Apples and pears are tasty options that make for quick, filling snacks. The fruit contains fiber, and the peanut butter works as a top source of protein. You can always use a different nut butter as well, such as almond or cashew, and it would be equally as delicious.
Mini Yogurt Parfait
Yogurt and granola don’t have to be reserved only for breakfast. Making a mini yogurt parfait tops the list of healthy snacks to bring to work and eat anytime during the day. Yogurt contains probiotics that benefit gut health. Plus, the berries contain antioxidants and provide an extra serving of fiber for your day.
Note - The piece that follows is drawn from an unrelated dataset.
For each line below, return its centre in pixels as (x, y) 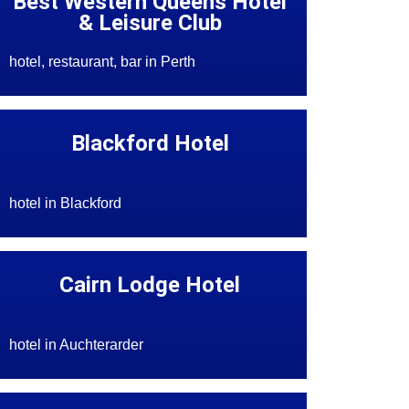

Layer the yogurt with whatever fruits you’d like based on what’s in season. Blueberries, strawberries, and raspberries always work well. Then, sprinkle on granola or chia seeds with a drizzle of honey for extra sweetness for a snack that takes no time at all to make.
Homemade Trail Mix
If you’re a steady snacker and want to skip digging into a bag of greasy chips or a preservative-filled snack box, make a big batch of homemade trail mix ahead of time to divvy out during the week. This allows you to choose the ingredients and limit the amount of salt that’s added. Rely on spices, such as garlic powder, lemon pepper, and cayenne to give your trail mix full flavor without added sodium.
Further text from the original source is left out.